Marilina Bertoldi (born September 13, 1988 in Santa Fe, Argentina) is an Argentine singer-songwriter and guitarist from Sunchales in Santa Fe.  She rose to prominence as the lead singer of the alternative rock band Connor Questa and later as a solo artist. She has received several awards and nominations including three Gardel Awards and two Latin Grammy Awards nominations.

Career
Bertoldi was born in Sunchales, Santa Fe in Argentina. After moving to Buenos Aires, she formed the band Marilina Connor Questa in 2010, as the lead singer alongside Hernán Rupolo (guitars), Martín Casado (bass) and Facundo Veloso (drums), replaced by Agustín Agostinelli in 2011. The band released the EP Marilina Connor Questa the same year independently. In 2011, they released their debut studio album Somos por Partes, which was promoted through YouTube and with different performances in Córdoba and Santa Fe. After changing the name of the band to Connor Questa in 2013, they released their second album Fuego al Universo (2013), produced by Gabriel Pedernera from Eruca Sativa and recorded at MLC Records. In 2015, the band announced on their Facebook page that the band would split after facing "great conceptual differences about the present and the future of the band".

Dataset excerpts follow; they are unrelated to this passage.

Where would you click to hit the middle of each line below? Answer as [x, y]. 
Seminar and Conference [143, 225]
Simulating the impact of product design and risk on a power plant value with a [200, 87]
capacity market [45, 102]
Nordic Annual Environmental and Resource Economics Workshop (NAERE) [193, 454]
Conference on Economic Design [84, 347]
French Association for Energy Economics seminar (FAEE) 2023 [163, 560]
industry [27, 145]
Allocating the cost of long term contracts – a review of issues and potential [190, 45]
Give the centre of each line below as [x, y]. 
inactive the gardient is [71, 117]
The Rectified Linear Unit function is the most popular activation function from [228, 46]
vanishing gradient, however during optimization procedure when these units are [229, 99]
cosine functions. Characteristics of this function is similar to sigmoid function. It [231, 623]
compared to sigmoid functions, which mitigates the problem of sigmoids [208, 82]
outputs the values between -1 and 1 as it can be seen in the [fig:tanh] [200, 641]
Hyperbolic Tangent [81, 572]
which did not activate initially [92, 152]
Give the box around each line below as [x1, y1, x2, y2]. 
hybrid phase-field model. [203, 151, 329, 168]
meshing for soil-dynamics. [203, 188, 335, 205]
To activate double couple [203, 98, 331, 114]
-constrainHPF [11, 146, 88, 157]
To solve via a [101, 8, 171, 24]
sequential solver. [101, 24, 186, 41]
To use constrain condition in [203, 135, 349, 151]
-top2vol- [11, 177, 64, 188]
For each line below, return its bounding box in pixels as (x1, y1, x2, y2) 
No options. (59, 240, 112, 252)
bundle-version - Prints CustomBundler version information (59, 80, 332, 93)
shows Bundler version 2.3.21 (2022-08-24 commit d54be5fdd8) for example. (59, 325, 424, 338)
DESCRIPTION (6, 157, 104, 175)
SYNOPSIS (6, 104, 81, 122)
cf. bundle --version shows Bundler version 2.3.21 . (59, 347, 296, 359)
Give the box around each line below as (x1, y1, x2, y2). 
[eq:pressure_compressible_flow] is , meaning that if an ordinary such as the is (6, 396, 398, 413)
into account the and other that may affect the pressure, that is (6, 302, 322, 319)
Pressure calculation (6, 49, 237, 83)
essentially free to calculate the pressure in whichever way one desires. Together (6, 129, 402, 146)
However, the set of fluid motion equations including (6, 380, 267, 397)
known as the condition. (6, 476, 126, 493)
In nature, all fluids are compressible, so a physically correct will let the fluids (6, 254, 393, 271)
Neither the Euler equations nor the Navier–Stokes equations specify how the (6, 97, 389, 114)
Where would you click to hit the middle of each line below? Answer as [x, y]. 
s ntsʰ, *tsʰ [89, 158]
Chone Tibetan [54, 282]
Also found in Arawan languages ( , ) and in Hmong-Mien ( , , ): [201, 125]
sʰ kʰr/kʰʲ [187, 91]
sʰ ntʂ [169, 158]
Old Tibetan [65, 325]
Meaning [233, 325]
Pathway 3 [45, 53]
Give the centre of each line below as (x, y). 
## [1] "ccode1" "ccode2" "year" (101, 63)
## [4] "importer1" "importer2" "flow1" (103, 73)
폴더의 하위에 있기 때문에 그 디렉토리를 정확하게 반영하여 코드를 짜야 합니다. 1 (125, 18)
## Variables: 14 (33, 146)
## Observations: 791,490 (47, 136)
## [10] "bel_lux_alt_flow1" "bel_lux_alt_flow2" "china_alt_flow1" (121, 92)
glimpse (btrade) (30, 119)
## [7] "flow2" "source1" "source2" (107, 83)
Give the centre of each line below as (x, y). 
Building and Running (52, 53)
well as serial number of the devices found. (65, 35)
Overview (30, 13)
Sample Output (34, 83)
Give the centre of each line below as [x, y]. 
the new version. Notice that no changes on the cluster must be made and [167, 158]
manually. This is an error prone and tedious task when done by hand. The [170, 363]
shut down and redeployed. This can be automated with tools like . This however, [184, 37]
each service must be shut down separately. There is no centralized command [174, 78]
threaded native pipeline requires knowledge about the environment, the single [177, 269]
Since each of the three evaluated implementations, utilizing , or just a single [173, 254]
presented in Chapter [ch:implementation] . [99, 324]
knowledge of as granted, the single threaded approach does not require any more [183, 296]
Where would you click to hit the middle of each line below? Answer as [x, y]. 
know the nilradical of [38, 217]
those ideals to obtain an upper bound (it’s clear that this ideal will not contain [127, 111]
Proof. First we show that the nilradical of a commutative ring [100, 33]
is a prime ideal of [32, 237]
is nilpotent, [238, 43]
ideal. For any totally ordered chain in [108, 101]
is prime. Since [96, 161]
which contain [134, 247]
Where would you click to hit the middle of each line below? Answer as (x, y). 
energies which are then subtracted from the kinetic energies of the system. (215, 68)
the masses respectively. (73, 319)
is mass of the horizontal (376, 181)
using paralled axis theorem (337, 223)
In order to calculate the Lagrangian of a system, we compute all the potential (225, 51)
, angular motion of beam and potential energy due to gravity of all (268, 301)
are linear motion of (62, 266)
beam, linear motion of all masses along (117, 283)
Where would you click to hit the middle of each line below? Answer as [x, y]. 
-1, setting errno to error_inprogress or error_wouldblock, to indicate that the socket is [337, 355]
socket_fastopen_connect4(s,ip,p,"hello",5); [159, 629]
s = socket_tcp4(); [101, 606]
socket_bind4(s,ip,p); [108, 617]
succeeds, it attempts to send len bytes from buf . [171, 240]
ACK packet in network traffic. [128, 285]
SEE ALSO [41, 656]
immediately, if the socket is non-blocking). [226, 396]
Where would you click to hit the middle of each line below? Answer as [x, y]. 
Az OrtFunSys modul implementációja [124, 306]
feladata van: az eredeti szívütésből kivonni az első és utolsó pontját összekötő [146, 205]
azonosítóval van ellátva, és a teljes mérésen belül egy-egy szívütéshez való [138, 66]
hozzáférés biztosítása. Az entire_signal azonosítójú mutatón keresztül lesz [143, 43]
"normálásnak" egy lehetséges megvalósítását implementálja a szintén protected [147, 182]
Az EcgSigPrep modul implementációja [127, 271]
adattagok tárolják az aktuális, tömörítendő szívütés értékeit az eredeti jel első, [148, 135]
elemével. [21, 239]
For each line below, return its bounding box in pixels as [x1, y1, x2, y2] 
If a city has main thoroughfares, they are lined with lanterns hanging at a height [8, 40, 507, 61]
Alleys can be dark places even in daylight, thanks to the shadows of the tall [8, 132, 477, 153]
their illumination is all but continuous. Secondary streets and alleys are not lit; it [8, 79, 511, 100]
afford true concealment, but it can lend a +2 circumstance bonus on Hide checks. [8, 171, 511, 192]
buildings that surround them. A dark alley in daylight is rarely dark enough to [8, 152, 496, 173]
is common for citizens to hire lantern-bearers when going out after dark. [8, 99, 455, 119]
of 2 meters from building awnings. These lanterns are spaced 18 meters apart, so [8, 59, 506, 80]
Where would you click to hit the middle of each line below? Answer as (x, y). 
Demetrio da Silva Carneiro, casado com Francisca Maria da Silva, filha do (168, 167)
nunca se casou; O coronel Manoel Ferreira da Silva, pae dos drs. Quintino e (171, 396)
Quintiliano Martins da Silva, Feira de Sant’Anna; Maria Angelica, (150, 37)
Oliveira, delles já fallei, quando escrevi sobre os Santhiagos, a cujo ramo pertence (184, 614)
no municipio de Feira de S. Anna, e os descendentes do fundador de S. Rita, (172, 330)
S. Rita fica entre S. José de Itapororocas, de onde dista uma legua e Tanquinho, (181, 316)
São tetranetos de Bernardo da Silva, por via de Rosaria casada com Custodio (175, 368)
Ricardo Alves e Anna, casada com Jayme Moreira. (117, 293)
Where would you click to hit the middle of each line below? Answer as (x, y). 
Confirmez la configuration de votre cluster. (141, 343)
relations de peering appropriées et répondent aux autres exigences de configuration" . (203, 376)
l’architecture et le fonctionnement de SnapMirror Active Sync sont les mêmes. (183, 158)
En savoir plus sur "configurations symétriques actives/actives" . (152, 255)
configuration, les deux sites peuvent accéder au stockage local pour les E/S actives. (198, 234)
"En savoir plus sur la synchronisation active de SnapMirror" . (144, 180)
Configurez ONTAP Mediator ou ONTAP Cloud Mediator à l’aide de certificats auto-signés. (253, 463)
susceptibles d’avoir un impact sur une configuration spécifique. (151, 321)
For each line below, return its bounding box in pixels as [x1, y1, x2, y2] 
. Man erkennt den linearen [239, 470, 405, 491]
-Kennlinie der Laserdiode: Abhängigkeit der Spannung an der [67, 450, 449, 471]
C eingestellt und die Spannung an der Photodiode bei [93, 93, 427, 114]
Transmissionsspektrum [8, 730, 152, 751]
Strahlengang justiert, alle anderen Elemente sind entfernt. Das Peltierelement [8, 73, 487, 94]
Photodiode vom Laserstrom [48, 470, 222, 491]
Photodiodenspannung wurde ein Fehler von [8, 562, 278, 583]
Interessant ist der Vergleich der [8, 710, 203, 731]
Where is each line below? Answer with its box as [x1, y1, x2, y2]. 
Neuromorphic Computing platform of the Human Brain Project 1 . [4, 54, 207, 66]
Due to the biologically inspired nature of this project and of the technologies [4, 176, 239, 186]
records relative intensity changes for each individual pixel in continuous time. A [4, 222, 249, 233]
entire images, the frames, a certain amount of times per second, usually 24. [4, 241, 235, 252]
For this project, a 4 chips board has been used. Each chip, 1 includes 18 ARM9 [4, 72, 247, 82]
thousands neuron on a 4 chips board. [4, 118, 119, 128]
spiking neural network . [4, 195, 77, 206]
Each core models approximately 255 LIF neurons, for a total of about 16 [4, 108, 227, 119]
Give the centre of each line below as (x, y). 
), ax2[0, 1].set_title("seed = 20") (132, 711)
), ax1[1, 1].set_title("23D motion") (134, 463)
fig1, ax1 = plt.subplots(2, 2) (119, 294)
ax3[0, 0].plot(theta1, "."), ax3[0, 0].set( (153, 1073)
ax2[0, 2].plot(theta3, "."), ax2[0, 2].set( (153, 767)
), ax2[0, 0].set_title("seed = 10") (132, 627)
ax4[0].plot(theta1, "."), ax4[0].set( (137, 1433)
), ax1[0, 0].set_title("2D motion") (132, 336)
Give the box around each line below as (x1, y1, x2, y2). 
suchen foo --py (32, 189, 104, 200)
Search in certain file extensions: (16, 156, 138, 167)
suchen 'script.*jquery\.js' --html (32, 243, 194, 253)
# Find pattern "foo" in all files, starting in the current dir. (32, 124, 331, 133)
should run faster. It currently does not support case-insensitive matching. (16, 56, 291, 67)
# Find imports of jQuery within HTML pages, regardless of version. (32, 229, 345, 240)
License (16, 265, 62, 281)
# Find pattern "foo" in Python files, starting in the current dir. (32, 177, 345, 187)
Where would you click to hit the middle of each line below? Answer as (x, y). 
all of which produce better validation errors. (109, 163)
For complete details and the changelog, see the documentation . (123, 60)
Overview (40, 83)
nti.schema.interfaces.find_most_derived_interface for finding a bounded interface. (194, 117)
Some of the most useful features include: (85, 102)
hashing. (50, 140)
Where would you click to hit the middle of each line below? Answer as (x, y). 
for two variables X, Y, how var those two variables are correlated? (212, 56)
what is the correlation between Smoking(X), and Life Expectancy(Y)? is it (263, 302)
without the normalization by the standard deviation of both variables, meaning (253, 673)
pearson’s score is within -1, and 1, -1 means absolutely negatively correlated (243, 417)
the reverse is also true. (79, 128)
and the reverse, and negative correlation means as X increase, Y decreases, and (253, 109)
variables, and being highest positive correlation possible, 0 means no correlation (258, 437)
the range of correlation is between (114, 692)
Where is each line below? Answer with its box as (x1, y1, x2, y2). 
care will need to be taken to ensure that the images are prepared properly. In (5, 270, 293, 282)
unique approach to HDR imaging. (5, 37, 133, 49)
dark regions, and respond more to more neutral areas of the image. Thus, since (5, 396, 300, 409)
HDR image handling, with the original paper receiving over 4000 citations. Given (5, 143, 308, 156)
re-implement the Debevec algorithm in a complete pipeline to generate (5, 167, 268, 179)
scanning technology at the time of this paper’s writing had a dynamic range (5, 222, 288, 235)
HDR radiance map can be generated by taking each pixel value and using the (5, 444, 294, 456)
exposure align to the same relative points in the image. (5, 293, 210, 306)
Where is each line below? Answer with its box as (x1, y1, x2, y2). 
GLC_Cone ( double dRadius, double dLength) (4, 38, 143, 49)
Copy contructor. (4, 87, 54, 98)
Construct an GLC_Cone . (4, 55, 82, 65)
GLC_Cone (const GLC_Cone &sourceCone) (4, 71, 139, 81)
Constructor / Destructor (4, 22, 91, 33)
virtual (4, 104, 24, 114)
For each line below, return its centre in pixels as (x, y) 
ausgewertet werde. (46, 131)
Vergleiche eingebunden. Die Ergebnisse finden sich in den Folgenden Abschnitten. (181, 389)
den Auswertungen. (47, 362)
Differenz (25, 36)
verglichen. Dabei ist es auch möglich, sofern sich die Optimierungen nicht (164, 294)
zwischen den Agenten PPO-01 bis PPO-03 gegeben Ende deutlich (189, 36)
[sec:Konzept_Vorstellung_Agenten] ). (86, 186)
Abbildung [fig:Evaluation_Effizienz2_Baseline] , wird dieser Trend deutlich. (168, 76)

During her career with Connor Questa, she released her first solo studio album El Peso del Aire Suspirado (2012), followed by La Presencia de las Personas que se Van in 2015, both influenced by her experiences with separations in her life and family. On April 26, 2016, she released her third album Sexo con Modelos with "Cosas Dulces" and "Y Deshacer" as the album's singles. The project received a nomination for Best Rock Album at the 17th Annual Latin Grammy Awards and won Best Female Rock Album at the 19th Annual Gardel Awards.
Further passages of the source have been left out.